"Tens of millions of human deaths, mass extinction, hundreds of trillions in costs."
The words above, splashed across a massive screen in big red letters in a Princeton classroom in Spring 2017, forecast the consequences by 2050 of people continuing to burn fossil fuels and degrade the environment.
"These are eye-popping numbers, world-war levels of trouble," said Stephen Pacala, the Frederick D. Petrie Professor in Ecology and Evolutionary Biology, as he delivered the last lecture of the semester for Princeton's new undergraduate environmental studies course "The Environmental Nexus."
"We can estimate the cost of business-as-usual through this century and through your lifetime — and the costs are considerable," Pacala told students packed into a McDonnell Hall lecture room on May 5 as he walked beneath the towering screen. "It's really critical to take home from this course that the accelerating damages are already among us."

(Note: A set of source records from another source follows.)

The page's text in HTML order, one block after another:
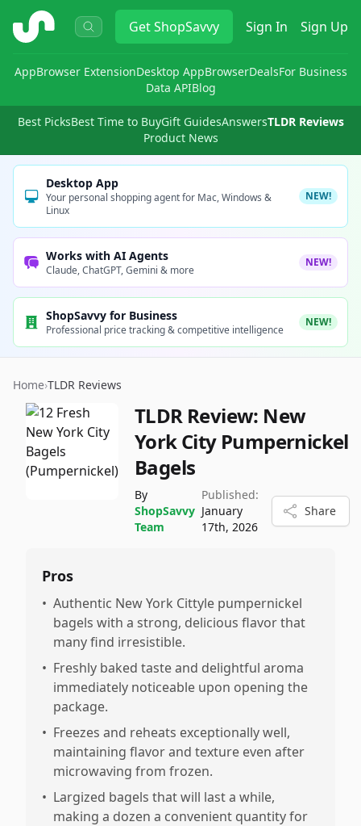
ShopSavvy GetShopSavvy Sign In Sign Up
AppBrowser ExtensionDesktop AppBrowserDealsFor Business
Data APIBlog
Best PicksBest Time to BuyGift GuidesAnswersTLDR Reviews
Product News
Desktop App
Your personal shopping agent for Mac, Windows &
Linux
NEW!
Works with AI Agents
Claude, ChatGPT, Gemini & more
NEW!
ShopSavvy for Business
Professional price tracking & competitive intelligence
NEW!
Home›TLDR Reviews
TLDR Review: New
York City Pumpernickel
Bagels
By
ShopSavvy
Team
Published:
January
17th, 2026
Share
Pros
• Authentic New York Cittyle pumpernickel
bagels with a strong, delicious flavor that
many find irresistible.
• Freshly baked taste and delightful aroma
immediately noticeable upon opening the
package.
• Freezes and reheats exceptionally well,
maintaining flavor and texture even after
microwaving from frozen.
• Largized bagels that will last a while,
making a dozen a convenient quantity for
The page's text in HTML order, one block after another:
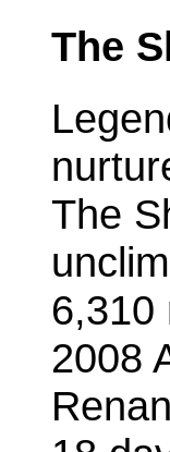
The
The
6,310
2008

The scientific knowledge and technology to mitigate these bleak effects already exist, Pacala said. The challenge will be overcoming the many other hurdles to confronting climate change — and the undergraduates who sat listening to Pacala will be the ones who have to figure out how. Before time runs out.
"The real impediments are economic, political, ethical and imaginative. We're going to have to solve those problems to solve this problem," Pacala said. "This is during your watch — we do this, or we don't."
The premise of the "Environmental Nexus," which debuted in the spring semester, is that the undergraduates of today will be left to deal with the future effects of the global environmental crisis, particularly climate change, the loss of biodiversity, and food and water shortages. These calamities are expected to peak around 2050 when the first-year students of 2017 are around 50 years old.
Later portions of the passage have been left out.